■ Task requirements
Without including any picture, copy the entries that follow word for word.

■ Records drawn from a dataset

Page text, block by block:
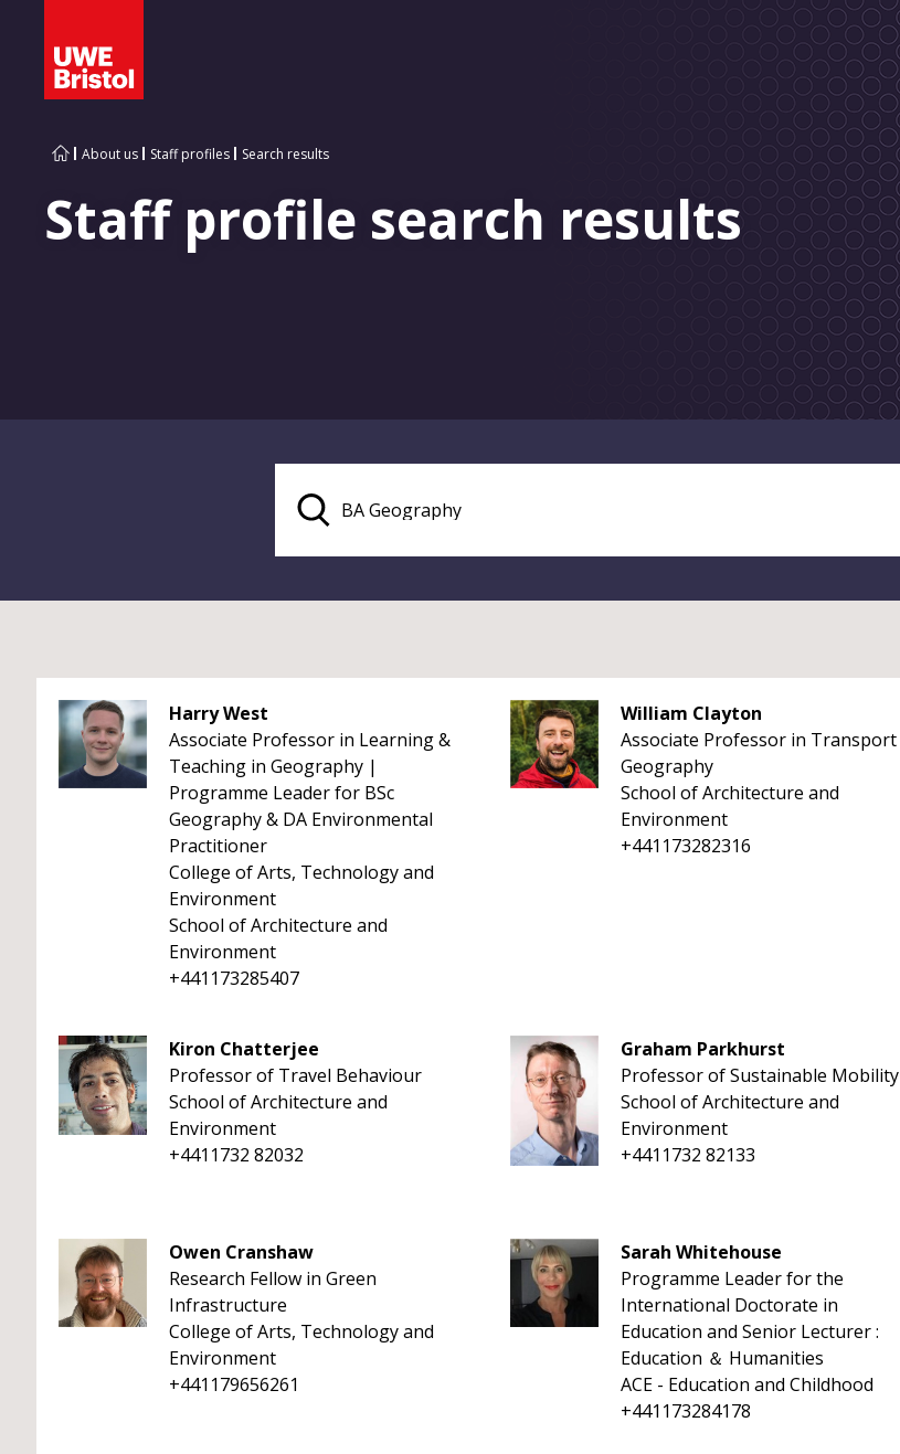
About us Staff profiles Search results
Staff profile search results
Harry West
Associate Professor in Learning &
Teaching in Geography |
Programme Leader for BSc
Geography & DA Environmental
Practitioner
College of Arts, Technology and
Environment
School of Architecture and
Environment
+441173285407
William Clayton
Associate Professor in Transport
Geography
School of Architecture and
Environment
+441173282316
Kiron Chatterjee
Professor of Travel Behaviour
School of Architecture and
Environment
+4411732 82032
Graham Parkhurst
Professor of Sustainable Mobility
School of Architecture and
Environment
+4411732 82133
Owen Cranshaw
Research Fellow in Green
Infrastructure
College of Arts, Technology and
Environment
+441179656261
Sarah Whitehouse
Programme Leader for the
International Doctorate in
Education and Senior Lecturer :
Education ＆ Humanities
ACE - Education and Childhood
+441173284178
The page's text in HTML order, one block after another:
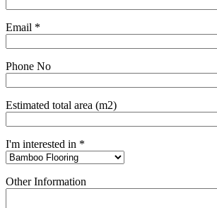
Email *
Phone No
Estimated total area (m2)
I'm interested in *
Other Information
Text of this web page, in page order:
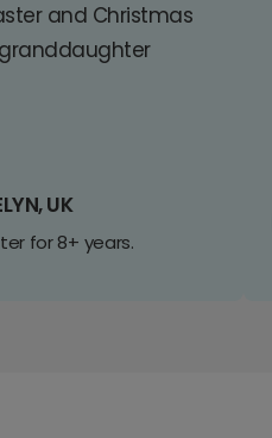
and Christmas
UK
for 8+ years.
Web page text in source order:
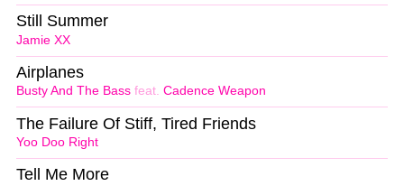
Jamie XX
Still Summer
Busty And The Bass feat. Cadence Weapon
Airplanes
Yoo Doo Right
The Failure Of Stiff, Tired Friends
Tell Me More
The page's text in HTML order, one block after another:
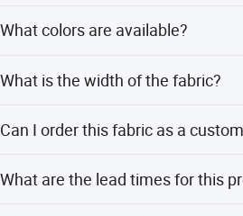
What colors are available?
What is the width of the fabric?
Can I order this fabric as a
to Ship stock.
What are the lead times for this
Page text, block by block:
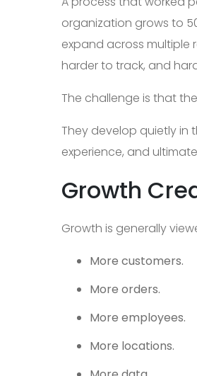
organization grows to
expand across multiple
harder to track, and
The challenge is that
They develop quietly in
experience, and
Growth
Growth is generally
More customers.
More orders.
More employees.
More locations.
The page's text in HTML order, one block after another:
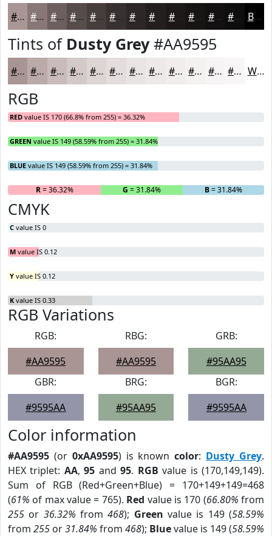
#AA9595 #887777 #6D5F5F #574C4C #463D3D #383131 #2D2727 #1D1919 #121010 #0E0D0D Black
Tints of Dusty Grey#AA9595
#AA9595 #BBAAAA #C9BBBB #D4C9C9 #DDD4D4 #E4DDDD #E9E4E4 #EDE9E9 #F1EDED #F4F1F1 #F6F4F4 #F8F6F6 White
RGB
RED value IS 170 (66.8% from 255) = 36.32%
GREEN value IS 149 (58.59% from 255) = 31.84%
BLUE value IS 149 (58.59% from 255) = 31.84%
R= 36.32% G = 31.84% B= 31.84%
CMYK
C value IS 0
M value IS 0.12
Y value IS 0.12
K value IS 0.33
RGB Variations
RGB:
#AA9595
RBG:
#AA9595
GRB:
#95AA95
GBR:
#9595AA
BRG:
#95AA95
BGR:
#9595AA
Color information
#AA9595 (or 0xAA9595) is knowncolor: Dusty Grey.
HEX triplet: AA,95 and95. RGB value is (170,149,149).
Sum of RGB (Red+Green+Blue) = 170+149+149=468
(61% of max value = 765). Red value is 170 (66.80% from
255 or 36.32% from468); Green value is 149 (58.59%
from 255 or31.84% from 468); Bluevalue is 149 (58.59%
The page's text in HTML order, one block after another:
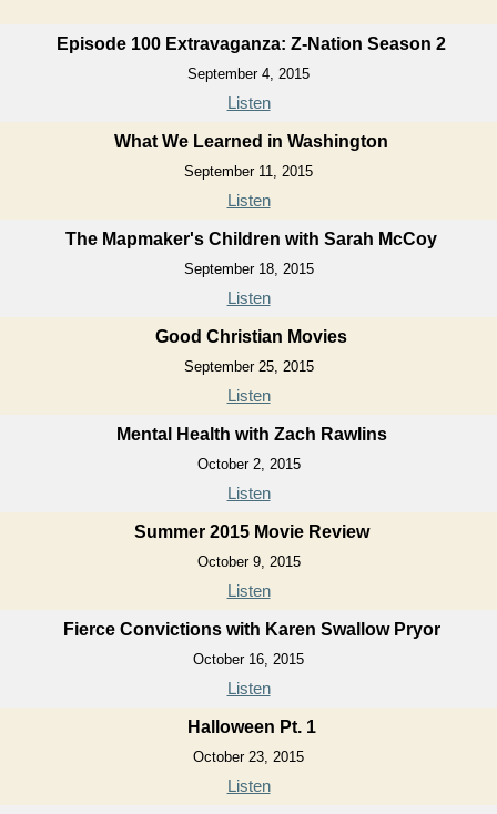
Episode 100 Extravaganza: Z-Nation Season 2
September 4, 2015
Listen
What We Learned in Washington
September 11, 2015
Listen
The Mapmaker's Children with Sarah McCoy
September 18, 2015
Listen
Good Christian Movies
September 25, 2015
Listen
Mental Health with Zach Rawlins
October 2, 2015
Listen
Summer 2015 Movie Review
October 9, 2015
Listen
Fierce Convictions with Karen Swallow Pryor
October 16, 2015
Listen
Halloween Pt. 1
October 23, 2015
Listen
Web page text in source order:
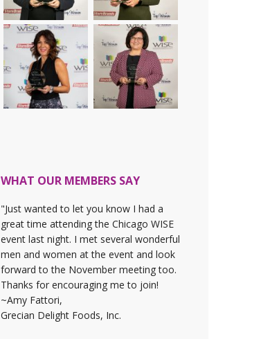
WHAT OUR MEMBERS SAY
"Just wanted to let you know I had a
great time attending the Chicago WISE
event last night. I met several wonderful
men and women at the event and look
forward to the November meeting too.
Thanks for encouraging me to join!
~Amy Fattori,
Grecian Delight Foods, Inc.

■ Output below
Page text, block by block:
About us Staff profiles Search results
Staff profile search results
Harry West
Associate Professor in Learning &
Teaching in Geography |
Programme Leader for BSc
Geography & DA Environmental
Practitioner
College of Arts, Technology and
Environment
School of Architecture and
Environment
+441173285407
William Clayton
Associate Professor in Transport
Geography
School of Architecture and
Environment
+441173282316
Kiron Chatterjee
Professor of Travel Behaviour
School of Architecture and
Environment
+4411732 82032
Graham Parkhurst
Professor of Sustainable Mobility
School of Architecture and
Environment
+4411732 82133
Owen Cranshaw
Research Fellow in Green
Infrastructure
College of Arts, Technology and
Environment
+441179656261
Sarah Whitehouse
Programme Leader for the
International Doctorate in
Education and Senior Lecturer :
Education ＆ Humanities
ACE - Education and Childhood
+441173284178
The page's text in HTML order, one block after another:
Email *
Phone No
Estimated total area (m2)
I'm interested in *
Other Information
Text of this web page, in page order:
and Christmas
UK
for 8+ years.
Web page text in source order:
Jamie XX
Still Summer
Busty And The Bass feat. Cadence Weapon
Airplanes
Yoo Doo Right
The Failure Of Stiff, Tired Friends
Tell Me More
The page's text in HTML order, one block after another:
What colors are available?
What is the width of the fabric?
Can I order this fabric as a
to Ship stock.
What are the lead times for this
Page text, block by block:
organization grows to
expand across multiple
harder to track, and
The challenge is that
They develop quietly in
experience, and
Growth
Growth is generally
More customers.
More orders.
More employees.
More locations.
The page's text in HTML order, one block after another:
#AA9595 #887777 #6D5F5F #574C4C #463D3D #383131 #2D2727 #1D1919 #121010 #0E0D0D Black
Tints of Dusty Grey#AA9595
#AA9595 #BBAAAA #C9BBBB #D4C9C9 #DDD4D4 #E4DDDD #E9E4E4 #EDE9E9 #F1EDED #F4F1F1 #F6F4F4 #F8F6F6 White
RGB
RED value IS 170 (66.8% from 255) = 36.32%
GREEN value IS 149 (58.59% from 255) = 31.84%
BLUE value IS 149 (58.59% from 255) = 31.84%
R= 36.32% G = 31.84% B= 31.84%
CMYK
C value IS 0
M value IS 0.12
Y value IS 0.12
K value IS 0.33
RGB Variations
RGB:
#AA9595
RBG:
#AA9595
GRB:
#95AA95
GBR:
#9595AA
BRG:
#95AA95
BGR:
#9595AA
Color information
#AA9595 (or 0xAA9595) is knowncolor: Dusty Grey.
HEX triplet: AA,95 and95. RGB value is (170,149,149).
Sum of RGB (Red+Green+Blue) = 170+149+149=468
(61% of max value = 765). Red value is 170 (66.80% from
255 or 36.32% from468); Green value is 149 (58.59%
from 255 or31.84% from 468); Bluevalue is 149 (58.59%
The page's text in HTML order, one block after another:
Episode 100 Extravaganza: Z-Nation Season 2
September 4, 2015
Listen
What We Learned in Washington
September 11, 2015
Listen
The Mapmaker's Children with Sarah McCoy
September 18, 2015
Listen
Good Christian Movies
September 25, 2015
Listen
Mental Health with Zach Rawlins
October 2, 2015
Listen
Summer 2015 Movie Review
October 9, 2015
Listen
Fierce Convictions with Karen Swallow Pryor
October 16, 2015
Listen
Halloween Pt. 1
October 23, 2015
Listen
Web page text in source order:
WHAT OUR MEMBERS SAY
"Just wanted to let you know I had a
great time attending the Chicago WISE
event last night. I met several wonderful
men and women at the event and look
forward to the November meeting too.
Thanks for encouraging me to join!
~Amy Fattori,
Grecian Delight Foods, Inc.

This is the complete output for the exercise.